*** Dataset content ***
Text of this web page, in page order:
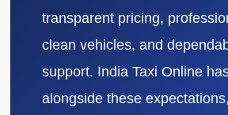
transparent pricing,
clean vehicles, and
support. India Taxi Online
alongside these
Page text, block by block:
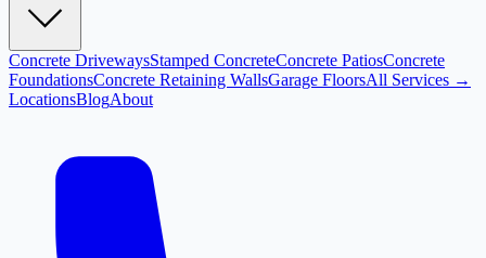
Concrete DrivewaysStamped ConcreteConcrete PatiosConcrete
FoundationsConcrete Retaining WallsGarage FloorsAll Services →
LocationsBlogAbout
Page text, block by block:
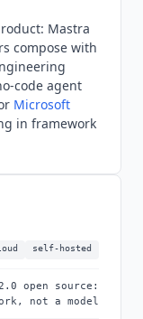
Mastra
compose with
code agent
Microsoft
in framework
self-hosted
open source:
not a model
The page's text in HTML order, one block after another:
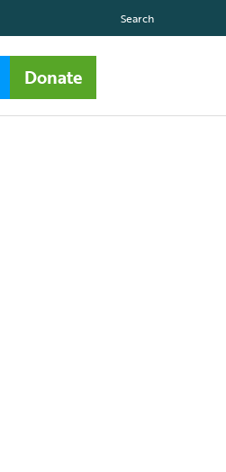
Search
Donate
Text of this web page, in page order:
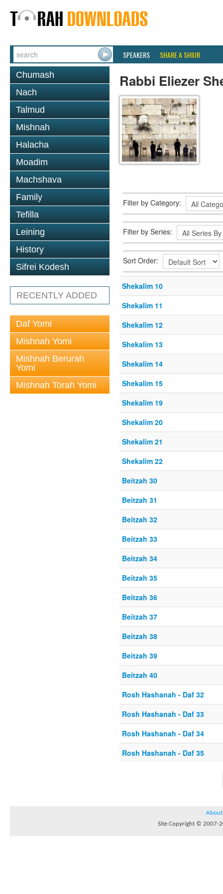
SPEAKERS SHARE A SHIUR
Chumash
Nach
Talmud
Mishnah
Halacha
Moadim
Machshava
Family
Tefilla
Leining
History
Sifrei Kodesh
RECENTLY ADDED
Daf Yomi
Mishnah Yomi
Mishnah Berurah
Yomi
Mishnah Torah Yomi
Rabbi Eliezer
Filter by Category:
Filter by Series:
Sort Order:
Shekalim 10
Shekalim 11
Shekalim 12
Shekalim 13
Shekalim 14
Shekalim 15
Shekalim 19
Shekalim 20
Shekalim 21
Shekalim 22
Beitzah 30
Beitzah 31
Beitzah 32
Beitzah 33
Beitzah 34
Beitzah 35
Beitzah 36
Beitzah 37
Beitzah 38
Beitzah 39
Beitzah 40
Rosh Hashanah - Daf 32
Rosh Hashanah - Daf 33
Rosh Hashanah - Daf 34
Rosh Hashanah - Daf 35
About
Site Copyright © 2007-
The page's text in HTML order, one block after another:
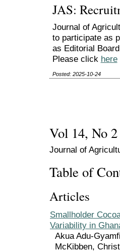
JAS:
Journal of
to participate as
as Editorial
Please click here
Posted: 2025-10-24
Vol 14, No
Journal of
Table of
Articles
Smallholder
Variability in
Akua Adu-
McKibben,
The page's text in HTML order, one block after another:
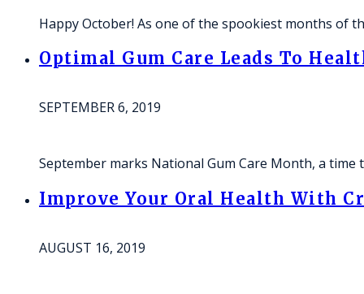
*** End of Dataset content ***
Assigned task: Leaving the pictures out, reproduce the entries above exactly.

The answer:
Text of this web page, in page order:
transparent pricing,
clean vehicles, and
support. India Taxi Online
alongside these
Page text, block by block:
Concrete DrivewaysStamped ConcreteConcrete PatiosConcrete
FoundationsConcrete Retaining WallsGarage FloorsAll Services →
LocationsBlogAbout
Page text, block by block:
Mastra
compose with
code agent
Microsoft
in framework
self-hosted
open source:
not a model
The page's text in HTML order, one block after another:
Search
Donate
Text of this web page, in page order:
SPEAKERS SHARE A SHIUR
Chumash
Nach
Talmud
Mishnah
Halacha
Moadim
Machshava
Family
Tefilla
Leining
History
Sifrei Kodesh
RECENTLY ADDED
Daf Yomi
Mishnah Yomi
Mishnah Berurah
Yomi
Mishnah Torah Yomi
Rabbi Eliezer
Filter by Category:
Filter by Series:
Sort Order:
Shekalim 10
Shekalim 11
Shekalim 12
Shekalim 13
Shekalim 14
Shekalim 15
Shekalim 19
Shekalim 20
Shekalim 21
Shekalim 22
Beitzah 30
Beitzah 31
Beitzah 32
Beitzah 33
Beitzah 34
Beitzah 35
Beitzah 36
Beitzah 37
Beitzah 38
Beitzah 39
Beitzah 40
Rosh Hashanah - Daf 32
Rosh Hashanah - Daf 33
Rosh Hashanah - Daf 34
Rosh Hashanah - Daf 35
About
Site Copyright © 2007-
The page's text in HTML order, one block after another:
JAS:
Journal of
to participate as
as Editorial
Please click here
Posted: 2025-10-24
Vol 14, No
Journal of
Table of
Articles
Smallholder
Variability in
Akua Adu-
McKibben,
The page's text in HTML order, one block after another:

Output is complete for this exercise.